For luxury retail aimed at visitors rather than locals, this matters less in the short term and more in the medium term. Cities under political pressure over crowding tend to tighten the rules on short-term rentals, cruise berths and new hotel licences. The wealthy traveller is welcome at the till; the conditions that brought them may not survive the backlash intact.

What to watch

The variable that governs all of this is whether the conflict settles or metastasises. Bowen's assessment is sobering: Iran's leadership has not been beaten, and the calculus in Tehran treats survival itself as victory. President Donald Trump has been pressing for a deal that reopens Hormuz and opens longer talks on Iran's enriched uranium, partly because the war is unpopular at home and he wants an exit he can sell as a win.
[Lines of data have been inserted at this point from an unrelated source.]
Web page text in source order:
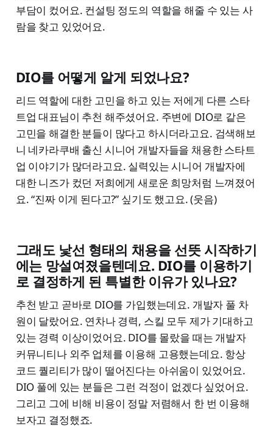
부담이 컸어요. 컨설팅 정도의 역할을 해줄 수 있는 사
람을 찾고 있었어요.
DIO를 어떻게 알게 되었나요?
리드 역할에 대한 고민을 하고 있는 저에게 다른 스타
트업 대표님이 추천 해주셨어요. 주변에 DIO로 같은
고민을 해결한 분들이 많다고 하시더라고요. 검색해보
니 네카라쿠배 출신 시니어 개발자들을 채용한 스타트
업 이야기가 많더라고요. 실력있는 시니어 개발자에
대한 니즈가 컸던 저희에게 새로운 희망처럼 느껴졌어
요. “진짜 이게 된다고?” 싶기도 했고요. (웃음)
그래도 낯선 형태의 채용을 선뜻 시작하기
에는 망설여졌을텐데요. DIO를 이용하기
로 결정하게 된 특별한 이유가 있나요?
추천 받고 곧바로 DIO를 가입했는데요. 개발자 풀 차
원이 달랐어요. 연차나 경력, 스킬 모두 제가 기대하고
있는 경력 이상이었어요. DIO를 몰랐을 때는 개발자
커뮤니티나 외주 업체를 이용해 고용했는데요. 항상
코드 퀄리티가 많이 떨어진다는 아쉬움이 있었어요.
DIO 풀에 있는 분들은 그런 걱정이 없겠다 싶었어요.
그리고 그에 비해 비용이 정말 저렴해서 한 번 이용해
보자고 결정했죠.
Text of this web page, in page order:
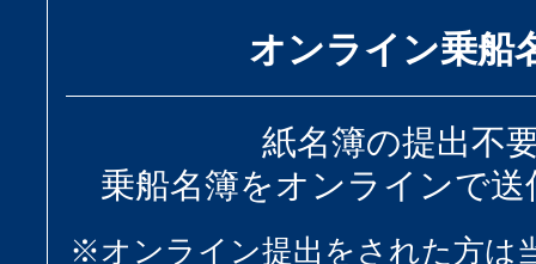
オンライン乗船
紙名簿の提出不
乗船名簿をオンラインで
※オンライン提出をされた方は
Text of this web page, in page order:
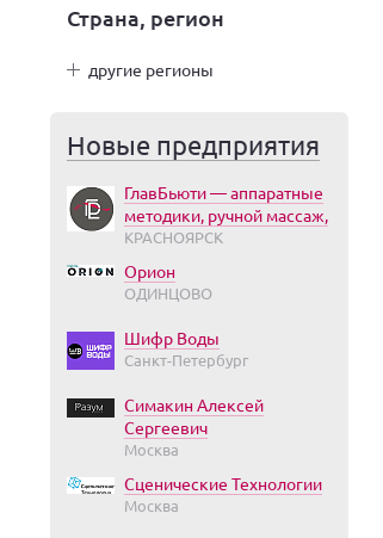
Страна, регион
другие регионы
Новые предприятия
ГлавБьюти — аппаратные
методики, ручной массаж,
КРАСНОЯРСК
Орион
ОДИНЦОВО
Шифр Воды
Санкт-Петербург
Симакин Алексей
Сергеевич
Москва
Сценические Технологии
Москва

Whether he gets one is, frankly, anybody's guess.

If the strikes ease and the strait stays open, expect Gulf retail to claw back its transit shoppers reasonably fast. These flows have rebounded before, including after Covid emptied the malls entirely. If the permacrisis sets in, the displacement toward Spain and the western Mediterranean could harden into something structural, even as higher oil quietly erodes the demand it depends on.

The sharper question for the luxury houses with shops in both Dubai and Madrid is not which market wins this year. It is whether a region they spent twenty years betting on still counts as the safe, certain growth story it used to be. That answer is being written in the airspace closures and the tanker reports, one nervous booking at a time.